The task for the listing below is to write out exactly the lines starting at the one containing "4x100 50.66 1st (F)" and ending at the one containing "DuPont™. It is created", both included. Pictures are to be omitted.

Given data:
□ □ □ □ □

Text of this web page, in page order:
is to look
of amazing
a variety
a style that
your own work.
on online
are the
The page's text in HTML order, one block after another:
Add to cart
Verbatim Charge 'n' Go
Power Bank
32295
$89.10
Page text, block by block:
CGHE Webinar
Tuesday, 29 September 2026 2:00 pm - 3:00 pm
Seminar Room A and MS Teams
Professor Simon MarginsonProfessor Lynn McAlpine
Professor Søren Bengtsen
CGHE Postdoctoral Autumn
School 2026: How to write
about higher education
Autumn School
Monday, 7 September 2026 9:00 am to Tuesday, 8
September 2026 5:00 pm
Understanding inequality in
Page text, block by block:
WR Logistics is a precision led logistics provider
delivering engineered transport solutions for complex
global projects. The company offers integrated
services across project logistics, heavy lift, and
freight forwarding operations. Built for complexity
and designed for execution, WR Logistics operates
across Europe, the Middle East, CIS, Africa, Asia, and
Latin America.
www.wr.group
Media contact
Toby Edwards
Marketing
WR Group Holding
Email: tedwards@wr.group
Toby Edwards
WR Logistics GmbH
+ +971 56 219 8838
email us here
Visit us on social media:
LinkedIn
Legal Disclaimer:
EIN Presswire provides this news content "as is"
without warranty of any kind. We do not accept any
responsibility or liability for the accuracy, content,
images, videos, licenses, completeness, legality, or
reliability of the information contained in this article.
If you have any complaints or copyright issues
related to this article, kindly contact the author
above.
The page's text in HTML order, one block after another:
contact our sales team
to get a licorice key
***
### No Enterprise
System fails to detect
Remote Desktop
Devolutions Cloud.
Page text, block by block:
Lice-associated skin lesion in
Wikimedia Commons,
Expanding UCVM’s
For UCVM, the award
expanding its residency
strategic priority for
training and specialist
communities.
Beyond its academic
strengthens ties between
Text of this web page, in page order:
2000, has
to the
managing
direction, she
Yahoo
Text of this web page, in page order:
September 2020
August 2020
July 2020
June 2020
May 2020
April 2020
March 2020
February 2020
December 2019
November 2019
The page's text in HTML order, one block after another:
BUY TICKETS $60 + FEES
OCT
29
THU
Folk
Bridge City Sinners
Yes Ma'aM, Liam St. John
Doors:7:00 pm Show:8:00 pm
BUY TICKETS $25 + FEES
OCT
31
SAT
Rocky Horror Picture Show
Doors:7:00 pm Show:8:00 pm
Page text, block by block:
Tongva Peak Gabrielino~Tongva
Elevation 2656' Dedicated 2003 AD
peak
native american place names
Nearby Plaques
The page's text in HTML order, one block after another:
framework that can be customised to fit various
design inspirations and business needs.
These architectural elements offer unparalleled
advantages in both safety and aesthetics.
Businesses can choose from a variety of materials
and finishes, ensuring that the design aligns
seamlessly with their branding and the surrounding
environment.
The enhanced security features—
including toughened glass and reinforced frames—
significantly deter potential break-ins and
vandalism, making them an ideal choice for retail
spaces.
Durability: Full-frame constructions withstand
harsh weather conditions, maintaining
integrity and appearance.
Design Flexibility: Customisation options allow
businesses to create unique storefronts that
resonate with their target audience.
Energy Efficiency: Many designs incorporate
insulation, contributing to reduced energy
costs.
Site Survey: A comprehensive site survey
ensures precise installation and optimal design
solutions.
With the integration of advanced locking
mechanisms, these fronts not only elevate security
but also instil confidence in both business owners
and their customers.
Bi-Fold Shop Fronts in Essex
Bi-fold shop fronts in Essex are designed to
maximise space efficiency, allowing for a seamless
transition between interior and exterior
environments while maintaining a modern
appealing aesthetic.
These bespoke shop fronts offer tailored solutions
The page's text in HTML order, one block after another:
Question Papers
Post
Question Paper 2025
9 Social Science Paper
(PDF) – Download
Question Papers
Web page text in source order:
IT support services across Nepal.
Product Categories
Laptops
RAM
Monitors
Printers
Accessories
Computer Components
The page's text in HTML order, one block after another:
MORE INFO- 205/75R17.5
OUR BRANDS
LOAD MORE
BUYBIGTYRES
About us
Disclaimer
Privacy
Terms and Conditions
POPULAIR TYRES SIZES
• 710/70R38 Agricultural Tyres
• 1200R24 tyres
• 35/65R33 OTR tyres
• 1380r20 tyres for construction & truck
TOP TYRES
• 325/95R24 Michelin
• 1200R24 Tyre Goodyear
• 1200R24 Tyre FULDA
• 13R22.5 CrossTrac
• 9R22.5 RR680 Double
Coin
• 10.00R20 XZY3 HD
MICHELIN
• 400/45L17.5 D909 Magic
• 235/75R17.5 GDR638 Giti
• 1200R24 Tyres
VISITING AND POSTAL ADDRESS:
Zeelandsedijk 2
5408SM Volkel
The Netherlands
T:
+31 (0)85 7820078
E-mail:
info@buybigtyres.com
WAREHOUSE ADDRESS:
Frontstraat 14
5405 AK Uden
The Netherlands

□ □ □ □ □

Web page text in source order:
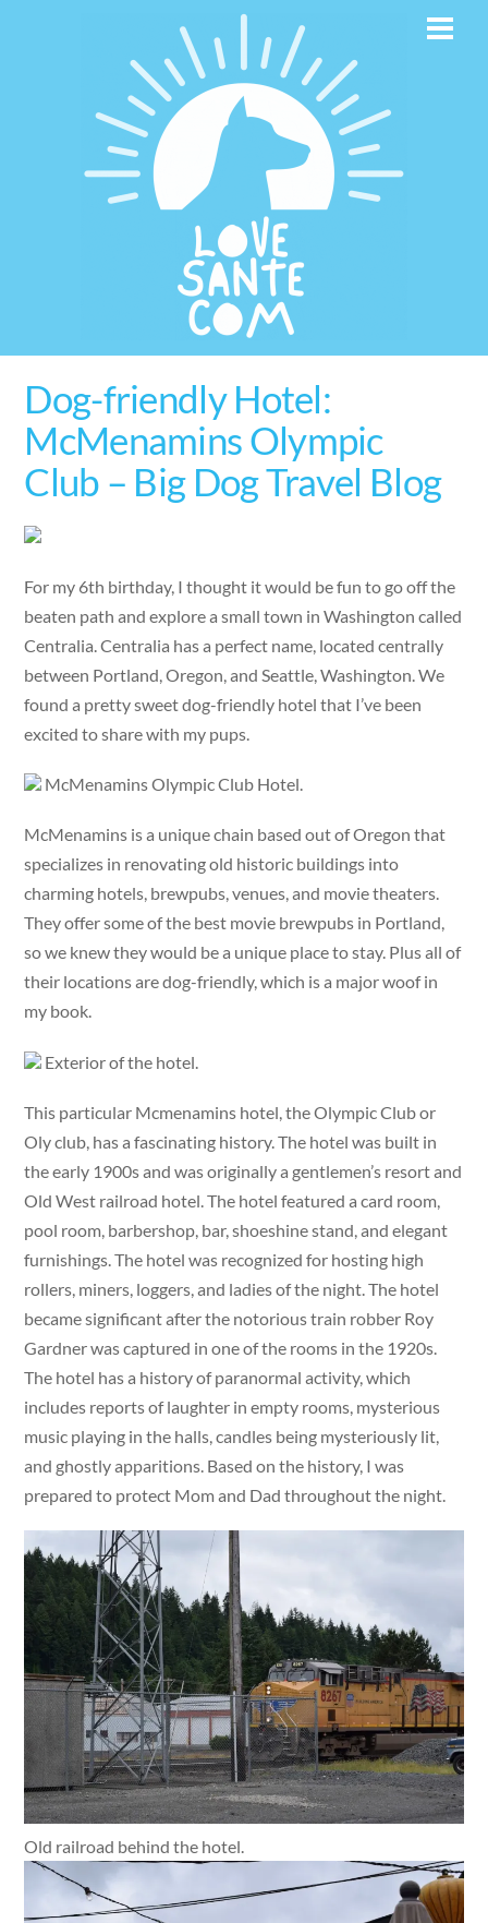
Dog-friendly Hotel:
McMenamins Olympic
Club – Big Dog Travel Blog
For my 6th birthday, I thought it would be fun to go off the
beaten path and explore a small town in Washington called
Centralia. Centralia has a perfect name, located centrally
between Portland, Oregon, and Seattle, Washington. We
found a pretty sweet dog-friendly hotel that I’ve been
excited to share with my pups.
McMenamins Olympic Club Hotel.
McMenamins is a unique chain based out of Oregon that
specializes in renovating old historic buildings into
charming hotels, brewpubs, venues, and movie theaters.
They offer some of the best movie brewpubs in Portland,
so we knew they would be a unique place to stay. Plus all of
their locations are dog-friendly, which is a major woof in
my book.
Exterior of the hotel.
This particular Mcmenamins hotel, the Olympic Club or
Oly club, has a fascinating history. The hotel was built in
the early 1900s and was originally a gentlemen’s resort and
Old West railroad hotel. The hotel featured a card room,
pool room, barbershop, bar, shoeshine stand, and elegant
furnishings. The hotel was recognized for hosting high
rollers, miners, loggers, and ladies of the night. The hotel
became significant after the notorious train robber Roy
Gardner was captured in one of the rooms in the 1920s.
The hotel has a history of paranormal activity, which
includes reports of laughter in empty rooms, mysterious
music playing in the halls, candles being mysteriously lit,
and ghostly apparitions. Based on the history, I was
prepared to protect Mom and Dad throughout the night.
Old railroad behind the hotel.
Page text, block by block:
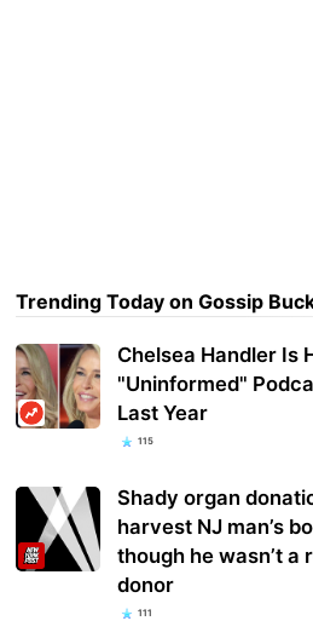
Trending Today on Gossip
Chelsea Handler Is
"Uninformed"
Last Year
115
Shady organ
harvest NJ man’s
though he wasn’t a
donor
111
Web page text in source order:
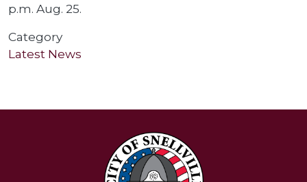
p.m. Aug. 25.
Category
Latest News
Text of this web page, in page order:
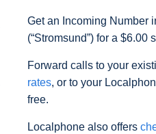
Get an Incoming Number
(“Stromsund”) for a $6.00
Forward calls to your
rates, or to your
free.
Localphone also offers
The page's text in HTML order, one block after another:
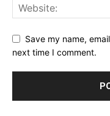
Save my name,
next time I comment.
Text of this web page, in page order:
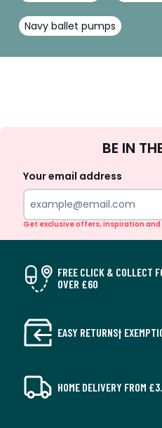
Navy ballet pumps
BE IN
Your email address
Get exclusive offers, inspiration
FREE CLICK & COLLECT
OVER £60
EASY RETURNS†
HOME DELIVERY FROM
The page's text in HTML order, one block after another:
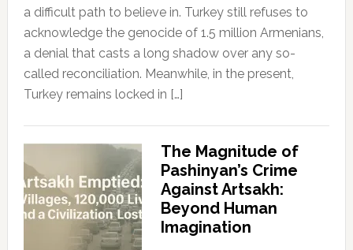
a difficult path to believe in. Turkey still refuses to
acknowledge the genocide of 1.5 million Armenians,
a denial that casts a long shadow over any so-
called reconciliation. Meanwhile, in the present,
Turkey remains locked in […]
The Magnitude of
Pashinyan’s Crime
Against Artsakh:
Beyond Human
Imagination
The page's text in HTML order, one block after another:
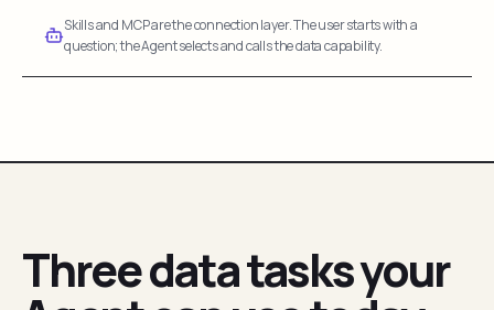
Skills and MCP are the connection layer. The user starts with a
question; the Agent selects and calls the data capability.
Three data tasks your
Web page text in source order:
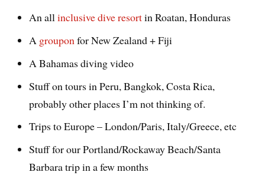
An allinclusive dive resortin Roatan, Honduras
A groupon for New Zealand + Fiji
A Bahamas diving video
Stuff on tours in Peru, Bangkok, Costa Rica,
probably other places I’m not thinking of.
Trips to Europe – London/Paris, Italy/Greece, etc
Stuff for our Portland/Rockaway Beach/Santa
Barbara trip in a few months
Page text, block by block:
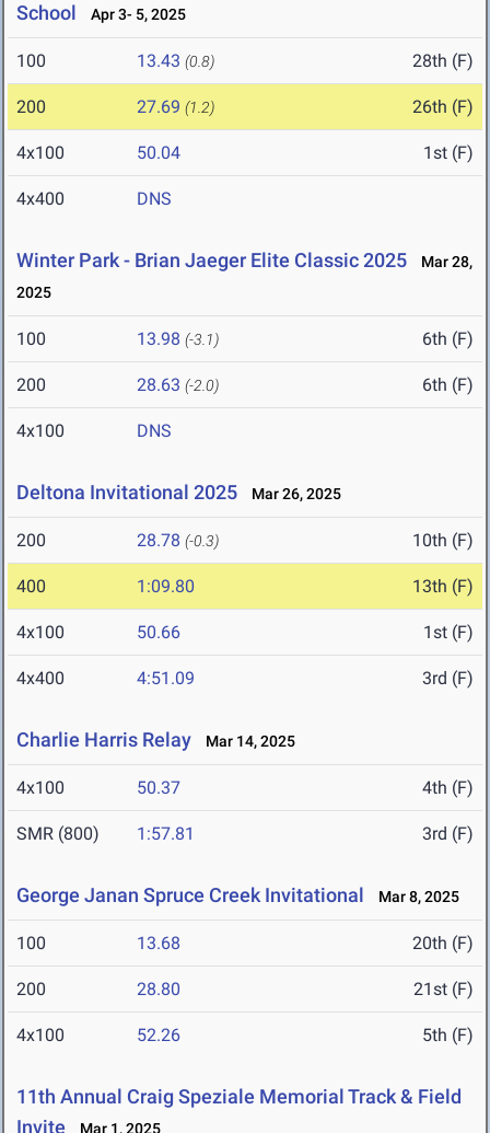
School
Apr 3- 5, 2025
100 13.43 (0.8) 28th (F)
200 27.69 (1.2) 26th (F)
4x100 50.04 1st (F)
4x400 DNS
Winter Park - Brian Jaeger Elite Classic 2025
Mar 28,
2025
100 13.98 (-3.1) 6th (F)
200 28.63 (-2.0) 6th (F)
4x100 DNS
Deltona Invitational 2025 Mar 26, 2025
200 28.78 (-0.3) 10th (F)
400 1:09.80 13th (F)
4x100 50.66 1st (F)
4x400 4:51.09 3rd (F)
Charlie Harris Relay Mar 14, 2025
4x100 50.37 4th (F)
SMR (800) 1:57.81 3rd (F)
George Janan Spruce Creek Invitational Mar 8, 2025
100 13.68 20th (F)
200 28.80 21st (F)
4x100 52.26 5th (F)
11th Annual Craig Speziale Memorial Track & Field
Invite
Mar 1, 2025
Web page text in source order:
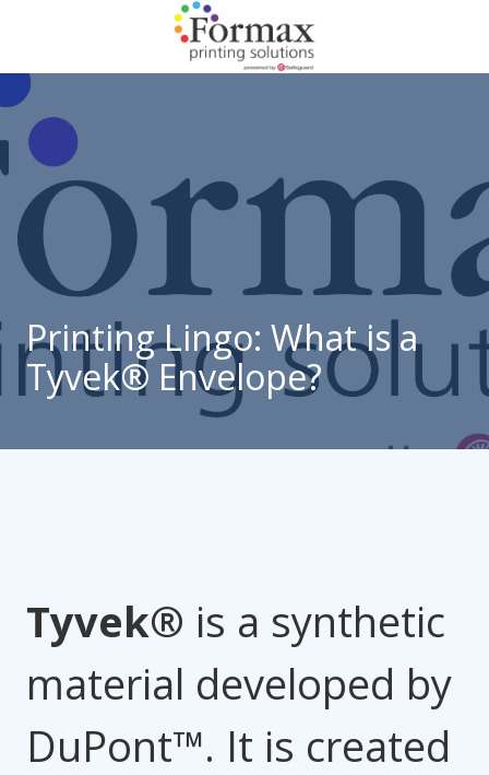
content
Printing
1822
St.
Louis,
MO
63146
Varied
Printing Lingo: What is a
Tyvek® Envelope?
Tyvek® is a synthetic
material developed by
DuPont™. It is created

□ □ □ □ □

Problem solution:
4x100 50.66 1st (F)
4x400 4:51.09 3rd (F)
Charlie Harris Relay Mar 14, 2025
4x100 50.37 4th (F)
SMR (800) 1:57.81 3rd (F)
George Janan Spruce Creek Invitational Mar 8, 2025
100 13.68 20th (F)
200 28.80 21st (F)
4x100 52.26 5th (F)
11th Annual Craig Speziale Memorial Track & Field
Invite
Mar 1, 2025
Web page text in source order:
content
Printing
1822
St.
Louis,
MO
63146
Varied
Printing Lingo: What is a
Tyvek® Envelope?
Tyvek® is a synthetic
material developed by
DuPont™. It is created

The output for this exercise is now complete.